How can I check for the existence of the function template prior with C++11/17?

Solution

  • What you're trying to do is impossible without some changes to lib_fun.

    template<int N = 1, typename F>
void lib_fun(F f) {
  std::cout << "LibFun<" << N << ">" << std::endl;
  f();
}

    The problem here is that N is not deducible from the function parameters, so you would have to call it like lib_fun<N>(f) in your expression tester (unless you never provided N, but that defeats the purpose of this template parameter). This runs into the problem:

    Knowing which names are type names allows the syntax of every template to be checked. The program is ill-formed, no diagnostic required, if:

    • [...]
    • a hypothetical instantiation of a template immediately following its definition would be ill-formed due to a construct that does not depend on a template parameter, or

    - [temp.res] p8.3

    The syntax lib_fun<N>(f) in your expression tester has_lib_fun is always ill-formed if lib_fun isn't defined at that point. The reason why lib_fun(f) would work is that hypothetically, lib_fun could be found through argument dependent lookup (ADL) for some arguments f, so the compiler cannot reject it with an error despite lib_fun not being defined.

    Solution

    #ifdef _HAS_THE_FUNC
namespace ext { namespace lib {
  template<int _N = 1, typename _F>
  void lib_fun(_F f) {
    std::cout << "LibFun<" << _N << ">" << std::endl;
    f();
  }
} }
#else
namespace ext { namespace lib {
  template<int _N = 1, typename _F>
  void lib_fun(_F f) = delete;
} }
#endif

    See live solution at Compiler Explorer.
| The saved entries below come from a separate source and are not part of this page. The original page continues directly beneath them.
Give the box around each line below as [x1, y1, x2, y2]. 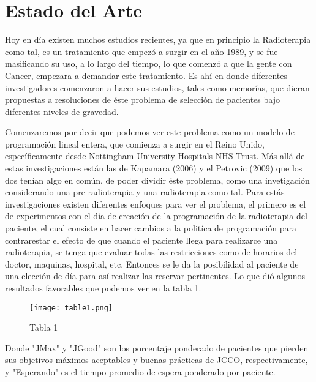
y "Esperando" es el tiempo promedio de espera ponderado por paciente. [5, 365, 276, 378]
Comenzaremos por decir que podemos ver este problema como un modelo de [5, 125, 295, 138]
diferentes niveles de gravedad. [5, 105, 119, 118]
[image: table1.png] [29, 303, 113, 312]
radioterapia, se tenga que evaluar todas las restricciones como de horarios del [5, 245, 298, 258]
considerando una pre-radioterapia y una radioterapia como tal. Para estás [5, 185, 285, 198]
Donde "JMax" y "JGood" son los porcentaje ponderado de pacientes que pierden [5, 341, 309, 354]
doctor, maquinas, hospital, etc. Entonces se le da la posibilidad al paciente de [5, 257, 299, 270]
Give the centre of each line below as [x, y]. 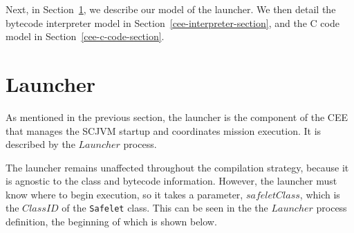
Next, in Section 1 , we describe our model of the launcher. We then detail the [171, 9]
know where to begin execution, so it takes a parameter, [124, 194]
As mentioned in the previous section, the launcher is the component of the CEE [177, 116]
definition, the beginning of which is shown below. [111, 222]
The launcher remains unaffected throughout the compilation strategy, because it [177, 167]
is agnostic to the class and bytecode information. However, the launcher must [171, 181]
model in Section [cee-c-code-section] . [85, 36]
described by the [40, 144]

    If lib_fun is deleted, not undefined when _HAS_THE_FUNC is undefined, then the expression lib_fun<N>(f) could still be valid, hypothetically.

    It wouldn't be valid once instantiated because lib_fun is defined as deleted, but it hypothetically could be valid for some instantiations of has_lib_fun and specializations of lib_fun, so the compiler can't just reject it with an error.

    Alternative Solution

    You've mentioned in the comments that in practice, there is no _HAS_THE_FUNC, so you cannot define a replacement. However, if you can't define a replacement, you can simply define an overload:

    struct incomplete;

template<int _N = 1, typename _F> // we can't just write enable_if_t<false>
std::enable_if_t<std::is_same_v<_F, incomplete>> lib_fun(_F f);

    See live solution at Compiler Explorer.

    If incomplete was defined at some point, then hypothetically, _F could be the same as incomplete. This is why the compiler can't just reject this. However, we never define incomplete in practice, and thus lib_fun is a function for which SFINAE always fails.

    Further Notes

    All names starting with an underscore followed by a capital letter are reserved for the implementation. You should avoid names like _HAS_THE_FUNC.

    As a side note, namespace ext { namespace lib can be simplified to namespace ext::lib since C++17.